L’installazione di Tomás Saraceno ai Giardini - -
L’architettura appare soprattutto come strumento – di racconto, analisi, di gestione, di progetto – capace di affrontare la complessità perché flessibile e articolato, ma soprattutto aperto agli impulsi e agli insegnamenti che arrivano dal basso, in una logica partecipativa e inclusiva. Anche per questo sono assenti edifici iconici ma sono numerosi i progetti forse meno vistosi ma decisamente complessi soprattutto sotto il profilo sociale e quelli in cui la ricerca tecnologica è strutturale e non applicativa.
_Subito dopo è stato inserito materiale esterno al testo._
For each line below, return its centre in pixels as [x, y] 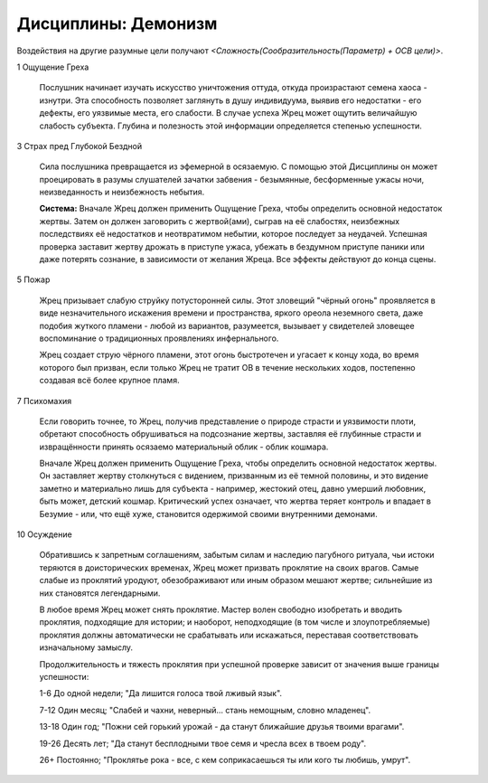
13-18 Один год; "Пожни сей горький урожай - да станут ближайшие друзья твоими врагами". [222, 727]
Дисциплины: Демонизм [117, 24]
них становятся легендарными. [100, 593]
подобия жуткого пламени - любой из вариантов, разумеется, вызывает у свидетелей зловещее [227, 325]
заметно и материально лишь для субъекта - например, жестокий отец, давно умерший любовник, [233, 488]
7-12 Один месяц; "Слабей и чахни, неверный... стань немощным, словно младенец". [205, 710]
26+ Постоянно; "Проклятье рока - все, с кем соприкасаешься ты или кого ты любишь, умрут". [225, 759]
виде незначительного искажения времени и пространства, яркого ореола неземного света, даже [231, 313]

Cambiamenti climatici, migrazioni, rifugiati, cooperazione ma anche riconciliazione sono altri importanti refrain. Non erano certo temi assenti in altre Biennali, ma in questa assumono davvero un valore strutturale e organico. Le comunità emergenti e le periferie di ogni genere sono una costante, così come costante è l’invito a superare la tradizione moderna di pensare i confini di ogni tipo in un sistema spaziale stravolto nelle sue funzioni e scansioni dalla rivoluzione digitale. Non sarà sfuggito che questa Mostra internazionale di architettura (che è soprattutto una mostra di “politica”) ha come oggetto la stretta relazione a livello planetario tra crisi ambientale e crisi sociale, ossia quella ecologia integrale al centro della Laudato si’. Ma dell’enciclica di papa Francesco non c’è riscontro nel discorso, oltremodo ampio e articolato, dispiegato dalla Biennale, così come non è contemplata la questione religiosa, tema non indifferente nelle dinamiche comunitarie anche sotto il profilo spaziale. Assenze che, sia detto senza vittimismo, appaiono soprattutto come un segnale e meritano forse una riflessione sulla presenza e incidenza nel dibattito culturale globale.